Whether you are a clinician assessing your patients’ risk for myopia or a researcher studying myopia etiology and epidemiology, patient questionnaires can provide insightful data to inform treatment and management decisions, as well as save precious chair time. One recently developed myopia survey called UH NEAR—University of Houston Near work, Environment, Activity and Refraction—can be a valuable tool to systematically collect information about children’s demographics, ocular history and visual activity.1 The survey was designed for parents of children ages five to 17 years to answer on behalf of their child to collect myopia risk factor data. It takes into account the numerous aspects of heredity, demographics and visual environment to aid clinicians and researchers in compiling relevant information that has been linked to myopia in the recent literature.

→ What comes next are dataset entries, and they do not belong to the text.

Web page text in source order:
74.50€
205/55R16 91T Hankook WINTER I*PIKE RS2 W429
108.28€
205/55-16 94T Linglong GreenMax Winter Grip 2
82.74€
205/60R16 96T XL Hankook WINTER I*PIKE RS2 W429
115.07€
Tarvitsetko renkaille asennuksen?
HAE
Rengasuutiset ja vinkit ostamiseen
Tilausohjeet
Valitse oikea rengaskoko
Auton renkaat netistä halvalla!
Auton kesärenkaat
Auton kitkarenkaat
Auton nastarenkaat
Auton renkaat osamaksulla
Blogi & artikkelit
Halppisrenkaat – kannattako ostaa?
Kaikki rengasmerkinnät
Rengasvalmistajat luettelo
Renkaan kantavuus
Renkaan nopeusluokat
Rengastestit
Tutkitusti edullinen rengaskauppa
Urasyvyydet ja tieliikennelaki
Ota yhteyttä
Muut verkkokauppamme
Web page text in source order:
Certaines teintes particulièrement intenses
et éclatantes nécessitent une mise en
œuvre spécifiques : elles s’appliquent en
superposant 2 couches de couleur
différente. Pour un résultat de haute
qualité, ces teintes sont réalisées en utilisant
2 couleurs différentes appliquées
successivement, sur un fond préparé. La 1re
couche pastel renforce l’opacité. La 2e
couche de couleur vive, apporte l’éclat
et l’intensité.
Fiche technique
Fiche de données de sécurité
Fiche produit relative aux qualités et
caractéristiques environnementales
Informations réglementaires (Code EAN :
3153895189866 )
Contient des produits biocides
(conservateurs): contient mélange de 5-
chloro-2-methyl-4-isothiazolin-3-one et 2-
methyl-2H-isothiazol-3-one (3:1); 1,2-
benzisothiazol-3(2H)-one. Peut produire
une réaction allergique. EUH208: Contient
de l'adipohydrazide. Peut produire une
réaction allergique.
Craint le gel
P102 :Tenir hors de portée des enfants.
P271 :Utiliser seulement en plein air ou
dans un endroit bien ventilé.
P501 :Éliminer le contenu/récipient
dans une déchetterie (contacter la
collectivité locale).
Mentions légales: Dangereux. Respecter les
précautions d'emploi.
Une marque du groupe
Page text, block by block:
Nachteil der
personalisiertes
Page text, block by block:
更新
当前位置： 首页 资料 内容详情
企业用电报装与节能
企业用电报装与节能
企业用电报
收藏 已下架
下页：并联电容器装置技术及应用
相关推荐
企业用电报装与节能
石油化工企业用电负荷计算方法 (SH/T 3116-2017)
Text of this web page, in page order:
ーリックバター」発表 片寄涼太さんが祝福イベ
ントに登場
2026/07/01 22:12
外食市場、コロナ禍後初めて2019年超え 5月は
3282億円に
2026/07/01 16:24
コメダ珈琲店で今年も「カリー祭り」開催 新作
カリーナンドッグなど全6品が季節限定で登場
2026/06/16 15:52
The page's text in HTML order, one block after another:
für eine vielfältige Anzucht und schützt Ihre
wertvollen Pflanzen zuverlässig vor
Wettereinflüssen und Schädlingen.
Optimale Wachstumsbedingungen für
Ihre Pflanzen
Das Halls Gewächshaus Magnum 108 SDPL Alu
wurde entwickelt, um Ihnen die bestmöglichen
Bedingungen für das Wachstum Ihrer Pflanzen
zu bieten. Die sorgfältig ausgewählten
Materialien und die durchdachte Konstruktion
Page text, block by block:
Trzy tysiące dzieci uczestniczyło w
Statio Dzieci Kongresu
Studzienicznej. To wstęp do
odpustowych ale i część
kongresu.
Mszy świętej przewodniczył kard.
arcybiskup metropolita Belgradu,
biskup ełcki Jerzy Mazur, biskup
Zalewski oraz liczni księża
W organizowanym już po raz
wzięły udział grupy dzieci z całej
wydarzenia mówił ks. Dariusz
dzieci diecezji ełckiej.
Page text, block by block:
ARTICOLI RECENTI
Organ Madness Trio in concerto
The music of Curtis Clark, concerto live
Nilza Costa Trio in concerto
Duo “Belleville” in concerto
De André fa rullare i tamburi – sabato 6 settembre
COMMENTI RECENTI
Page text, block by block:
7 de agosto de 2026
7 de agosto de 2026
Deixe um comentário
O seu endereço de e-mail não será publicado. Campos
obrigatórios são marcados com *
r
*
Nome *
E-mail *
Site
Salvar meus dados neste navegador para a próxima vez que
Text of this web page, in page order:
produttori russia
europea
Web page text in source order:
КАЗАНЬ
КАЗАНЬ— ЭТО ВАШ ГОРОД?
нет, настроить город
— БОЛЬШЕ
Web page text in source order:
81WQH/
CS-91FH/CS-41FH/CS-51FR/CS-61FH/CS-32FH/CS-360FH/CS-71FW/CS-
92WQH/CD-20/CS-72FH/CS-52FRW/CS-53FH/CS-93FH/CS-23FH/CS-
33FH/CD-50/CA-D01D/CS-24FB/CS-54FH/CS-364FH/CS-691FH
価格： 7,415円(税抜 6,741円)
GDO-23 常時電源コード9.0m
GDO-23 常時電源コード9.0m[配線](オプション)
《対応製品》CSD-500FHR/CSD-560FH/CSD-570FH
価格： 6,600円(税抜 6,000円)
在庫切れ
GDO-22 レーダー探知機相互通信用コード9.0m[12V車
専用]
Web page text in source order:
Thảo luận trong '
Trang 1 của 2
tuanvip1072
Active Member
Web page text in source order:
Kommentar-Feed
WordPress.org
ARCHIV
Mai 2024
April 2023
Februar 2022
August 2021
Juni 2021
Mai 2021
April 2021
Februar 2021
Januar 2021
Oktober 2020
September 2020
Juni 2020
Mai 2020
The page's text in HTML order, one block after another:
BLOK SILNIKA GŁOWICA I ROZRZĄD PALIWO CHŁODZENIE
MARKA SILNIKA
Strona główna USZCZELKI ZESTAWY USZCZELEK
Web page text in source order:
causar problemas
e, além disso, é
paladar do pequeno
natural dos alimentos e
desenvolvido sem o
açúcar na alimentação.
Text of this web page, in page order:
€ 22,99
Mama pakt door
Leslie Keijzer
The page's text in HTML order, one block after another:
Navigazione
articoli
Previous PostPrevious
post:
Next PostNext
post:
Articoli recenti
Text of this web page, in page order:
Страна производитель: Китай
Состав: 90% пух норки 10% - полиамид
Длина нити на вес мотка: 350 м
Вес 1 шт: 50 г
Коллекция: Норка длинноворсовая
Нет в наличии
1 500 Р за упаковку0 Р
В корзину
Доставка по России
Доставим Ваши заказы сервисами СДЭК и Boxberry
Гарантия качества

As myopia increases in prevalence and options to control the condition become more widely available, it is nearing the standard of care to discuss myopia risk, progression and management with young patients and their parents. Studies have shown that any degree of myopia increases the risk for associated potentially blinding ocular pathologies, including myopic macular degeneration, choroidal neovascularization, posterior subcapsular and nuclear cataracts and primary open-angle glaucoma.2

Family history and genetics play a significant role in the pathogenesis of myopia. One of the strongest predictors is a child’s number of myopic parents.3 However, the prevalence of myopia is increasing faster than genetics alone can account for, suggesting that generational changes in the social and visual environment may also play a role.4 

While numerous environmental and behavioral factors have been studied with respect to myopia, including time outdoors, light exposure, near work, physical activity, education, urbanization and electronic device use, the three that most consistently emerge as contributing factors include time outdoors, education and near work.5-8 Unfortunately, two of these—time outdoors and near work—are notoriously difficult to quantify. While new technology takes advantage of wearable sensors to continuously and objectively measure ambient illumination and viewing distance, there are numerous limitations that prevent the widespread use of these instruments in the context of myopia, including high cost, limited availability and complex user interfaces. Therefore, subjective estimates of environmental and behavioral factors remain relevant and informative for collecting data both from clinical patients and from large populations as part of epidemiological studies.

The issue with traditional myopia risk factor surveys is that they are often long, use surrogate measures to quantify near work—such as number of books read or grades in school—include ambiguous questions, do not consider recent advances in digital media or have not been validated or widely used.5,910 Additionally, there is no single questionnaire that is standard across clinics or studies. To help address some of these limitations, the UH NEAR survey was developed to comprehensively addresses demographic, environmental and behavioral factors that can be widely used in research and clinical settings to assess risk factors for myopia.  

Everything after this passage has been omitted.